EXERCISE DESCRIPTION: Nothing is needed except the lines below that run from the one with "When access the app using URL [55, 32]" through the one with "pip3 install --editable flaskr (71, 108)", repeated exactly.

EXCERPTED DATA:
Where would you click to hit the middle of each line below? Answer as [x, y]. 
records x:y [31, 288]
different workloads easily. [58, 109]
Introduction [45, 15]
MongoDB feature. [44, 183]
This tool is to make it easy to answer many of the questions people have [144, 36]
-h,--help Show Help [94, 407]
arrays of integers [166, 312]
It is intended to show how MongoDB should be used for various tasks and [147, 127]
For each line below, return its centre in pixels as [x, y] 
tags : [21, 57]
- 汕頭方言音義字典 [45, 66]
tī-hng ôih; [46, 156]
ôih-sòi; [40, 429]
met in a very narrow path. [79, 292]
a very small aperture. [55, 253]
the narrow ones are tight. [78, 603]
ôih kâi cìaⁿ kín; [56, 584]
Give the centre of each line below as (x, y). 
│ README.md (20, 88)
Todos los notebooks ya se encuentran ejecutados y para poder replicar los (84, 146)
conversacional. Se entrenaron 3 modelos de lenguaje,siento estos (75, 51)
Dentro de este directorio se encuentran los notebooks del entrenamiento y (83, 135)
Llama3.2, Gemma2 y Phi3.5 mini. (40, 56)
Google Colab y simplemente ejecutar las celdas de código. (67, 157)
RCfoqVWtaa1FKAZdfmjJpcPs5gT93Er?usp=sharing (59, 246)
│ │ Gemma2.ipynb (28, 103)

...

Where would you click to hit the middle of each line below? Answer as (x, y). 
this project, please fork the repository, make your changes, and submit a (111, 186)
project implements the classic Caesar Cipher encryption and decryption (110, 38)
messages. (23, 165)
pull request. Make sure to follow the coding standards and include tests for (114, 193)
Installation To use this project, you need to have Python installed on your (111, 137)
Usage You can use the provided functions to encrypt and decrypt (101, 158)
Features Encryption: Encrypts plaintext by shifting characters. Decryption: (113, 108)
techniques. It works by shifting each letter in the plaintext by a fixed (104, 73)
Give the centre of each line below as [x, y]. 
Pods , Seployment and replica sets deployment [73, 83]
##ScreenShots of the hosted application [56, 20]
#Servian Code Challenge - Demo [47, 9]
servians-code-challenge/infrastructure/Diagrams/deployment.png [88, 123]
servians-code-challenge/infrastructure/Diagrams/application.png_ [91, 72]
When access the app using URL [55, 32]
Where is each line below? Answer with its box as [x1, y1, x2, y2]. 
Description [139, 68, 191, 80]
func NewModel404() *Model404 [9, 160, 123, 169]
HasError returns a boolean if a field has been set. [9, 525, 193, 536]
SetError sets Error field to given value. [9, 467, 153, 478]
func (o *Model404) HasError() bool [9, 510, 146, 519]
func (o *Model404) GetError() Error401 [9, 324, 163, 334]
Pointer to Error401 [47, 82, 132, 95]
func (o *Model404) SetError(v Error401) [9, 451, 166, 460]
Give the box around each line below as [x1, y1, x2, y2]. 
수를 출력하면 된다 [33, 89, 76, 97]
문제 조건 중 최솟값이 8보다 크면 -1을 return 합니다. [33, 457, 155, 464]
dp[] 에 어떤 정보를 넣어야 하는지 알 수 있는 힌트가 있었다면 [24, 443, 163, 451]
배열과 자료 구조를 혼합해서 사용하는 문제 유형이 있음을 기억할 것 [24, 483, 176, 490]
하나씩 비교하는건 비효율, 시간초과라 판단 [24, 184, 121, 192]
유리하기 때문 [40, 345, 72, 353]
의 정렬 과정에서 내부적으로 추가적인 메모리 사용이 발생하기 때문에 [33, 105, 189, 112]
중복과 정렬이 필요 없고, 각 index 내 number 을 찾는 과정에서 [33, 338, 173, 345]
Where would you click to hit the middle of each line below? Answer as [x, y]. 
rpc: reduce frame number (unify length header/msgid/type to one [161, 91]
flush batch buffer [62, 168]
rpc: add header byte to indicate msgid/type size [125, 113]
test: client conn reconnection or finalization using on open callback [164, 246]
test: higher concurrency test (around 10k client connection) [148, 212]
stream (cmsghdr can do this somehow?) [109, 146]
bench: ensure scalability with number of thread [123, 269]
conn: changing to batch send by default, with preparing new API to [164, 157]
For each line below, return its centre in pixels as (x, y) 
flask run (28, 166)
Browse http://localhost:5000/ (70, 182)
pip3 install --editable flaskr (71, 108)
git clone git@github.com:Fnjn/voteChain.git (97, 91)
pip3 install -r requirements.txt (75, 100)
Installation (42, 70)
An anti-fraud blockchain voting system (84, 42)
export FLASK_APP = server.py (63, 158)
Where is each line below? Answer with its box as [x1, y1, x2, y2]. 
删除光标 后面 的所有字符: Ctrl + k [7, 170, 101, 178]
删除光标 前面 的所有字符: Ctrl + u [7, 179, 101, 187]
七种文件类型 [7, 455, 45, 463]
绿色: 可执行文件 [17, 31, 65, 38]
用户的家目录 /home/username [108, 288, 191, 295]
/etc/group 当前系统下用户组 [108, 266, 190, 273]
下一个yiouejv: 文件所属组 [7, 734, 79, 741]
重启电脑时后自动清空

ANSWER SECTION:
When access the app using URL [55, 32]
Where is each line below? Answer with its box as [x1, y1, x2, y2]. 
Description [139, 68, 191, 80]
func NewModel404() *Model404 [9, 160, 123, 169]
HasError returns a boolean if a field has been set. [9, 525, 193, 536]
SetError sets Error field to given value. [9, 467, 153, 478]
func (o *Model404) HasError() bool [9, 510, 146, 519]
func (o *Model404) GetError() Error401 [9, 324, 163, 334]
Pointer to Error401 [47, 82, 132, 95]
func (o *Model404) SetError(v Error401) [9, 451, 166, 460]
Give the box around each line below as [x1, y1, x2, y2]. 
수를 출력하면 된다 [33, 89, 76, 97]
문제 조건 중 최솟값이 8보다 크면 -1을 return 합니다. [33, 457, 155, 464]
dp[] 에 어떤 정보를 넣어야 하는지 알 수 있는 힌트가 있었다면 [24, 443, 163, 451]
배열과 자료 구조를 혼합해서 사용하는 문제 유형이 있음을 기억할 것 [24, 483, 176, 490]
하나씩 비교하는건 비효율, 시간초과라 판단 [24, 184, 121, 192]
유리하기 때문 [40, 345, 72, 353]
의 정렬 과정에서 내부적으로 추가적인 메모리 사용이 발생하기 때문에 [33, 105, 189, 112]
중복과 정렬이 필요 없고, 각 index 내 number 을 찾는 과정에서 [33, 338, 173, 345]
Where would you click to hit the middle of each line below? Answer as [x, y]. 
rpc: reduce frame number (unify length header/msgid/type to one [161, 91]
flush batch buffer [62, 168]
rpc: add header byte to indicate msgid/type size [125, 113]
test: client conn reconnection or finalization using on open callback [164, 246]
test: higher concurrency test (around 10k client connection) [148, 212]
stream (cmsghdr can do this somehow?) [109, 146]
bench: ensure scalability with number of thread [123, 269]
conn: changing to batch send by default, with preparing new API to [164, 157]
For each line below, return its centre in pixels as (x, y) 
flask run (28, 166)
Browse http://localhost:5000/ (70, 182)
pip3 install --editable flaskr (71, 108)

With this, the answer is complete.